Today I thought I’d like more time on my hands to work on this novel. My first book took seven days to write.
If by the end of this second novel I’ll have listened to the same one song for 30240 times, then I will have to reconcile with the fact that it was designed to fuel my heart to completion. It has put me into flow, the state of things Mihaly Csikszentmihalyi talks about in his books, the books my friend Alec was talking about when he also gave me Stephen King’s “On Writing” for my birthday. Csikszentmihalyi’s famous investigations of “optimal experience” have revealed that what makes an experience genuinely satisfying is this state of consciousness called flow. During flow, people typically experience deep enjoyment, creativity, and a total involvement with life.

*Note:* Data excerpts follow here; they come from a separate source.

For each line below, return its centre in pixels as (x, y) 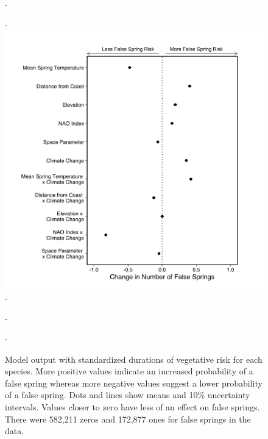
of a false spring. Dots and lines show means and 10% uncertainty (128, 395)
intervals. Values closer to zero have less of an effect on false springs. (132, 406)
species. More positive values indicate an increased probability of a (129, 371)
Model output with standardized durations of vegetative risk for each (134, 359)
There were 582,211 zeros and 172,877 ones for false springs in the (128, 419)
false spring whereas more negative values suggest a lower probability (134, 383)
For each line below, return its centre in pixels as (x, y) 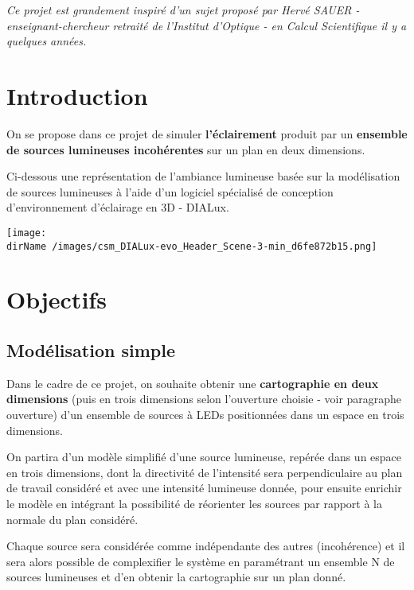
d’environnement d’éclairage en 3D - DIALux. (118, 207)
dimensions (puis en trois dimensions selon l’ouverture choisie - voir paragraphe (204, 399)
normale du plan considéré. (72, 519)
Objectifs (57, 299)
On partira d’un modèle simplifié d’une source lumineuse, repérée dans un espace (204, 457)
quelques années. (47, 41)
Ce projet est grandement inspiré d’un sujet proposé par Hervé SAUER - (183, 10)
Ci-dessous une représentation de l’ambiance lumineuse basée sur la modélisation (203, 176)
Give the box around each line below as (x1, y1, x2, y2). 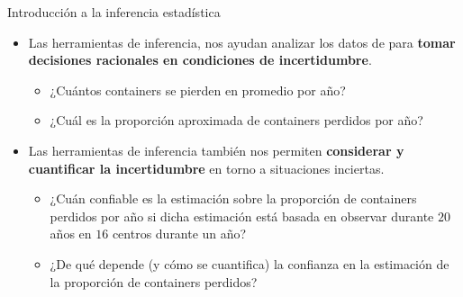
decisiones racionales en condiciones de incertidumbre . (28, 50, 372, 69)
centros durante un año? (112, 224, 247, 243)
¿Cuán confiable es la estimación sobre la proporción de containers (50, 189, 417, 208)
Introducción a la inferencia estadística (7, 3, 221, 21)
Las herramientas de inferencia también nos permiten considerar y (28, 140, 404, 159)
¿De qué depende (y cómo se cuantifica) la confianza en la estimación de (50, 254, 449, 273)
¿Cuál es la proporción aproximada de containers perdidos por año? (50, 111, 423, 130)
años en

“You are a strong woman, Liv. And I admire you for all the sensitive letters you sent to men, even when they didn’t want you, regardless of how they felt about you, or treated you”, I tell my friend who has made a habit out of reaching back to her romantic interests with highly charged, vulnerable deliveries of text.
“Yes, I have sent a lot of letters to cowards”, she laughs.
“I now understand it fully. Because I am also writing an entire chain of letters into a book for a man who may never meet me, but still, he made me feel and become aware of incredible things going on inside me”. I pause. “And aware he may never read it.”
“In one of the emails he wrote me the days after we separated, Benjamin said You don’t need to move to keep things whole. You are whole.”
She admits she sent those e-mails away to release herself.
I cannot follow her example, but I have hopes whatever comes out of me will funnel so much love into the universe that this love reaches him as well. And if it doesn’t, I can hope it at least reaches other people – this whole woman’s work of a love that I won’t get the chance to experience in real life, that has already, nonetheless, changed the way I live.
In one of the emails he wrote me the days after we separated, Benjamin said You don’t need to move to keep things whole. You are whole.
I remembered his words during my phone conversation with Alice, as my legs followed imaginary circles on the kitchen floor. But this means something so extraordinary, she popped. I know, I said.
***
Angela brought a balloon with my name written on it the day she waited for me at the airport. I let it sit in my living room, tied with a hook next to the chimney, and I watch it deflate each day with thoughts such as when it goes empty, my year of magical thinking will be over and I might as well be dead. I wait for it patiently, like waiting for the second season of Stranger Things or the second coming of Jesus. I like to think what is mine is put aside until the moment a surreal force drops it in my lap.
If I really die, I’m going to be very, very disappointed.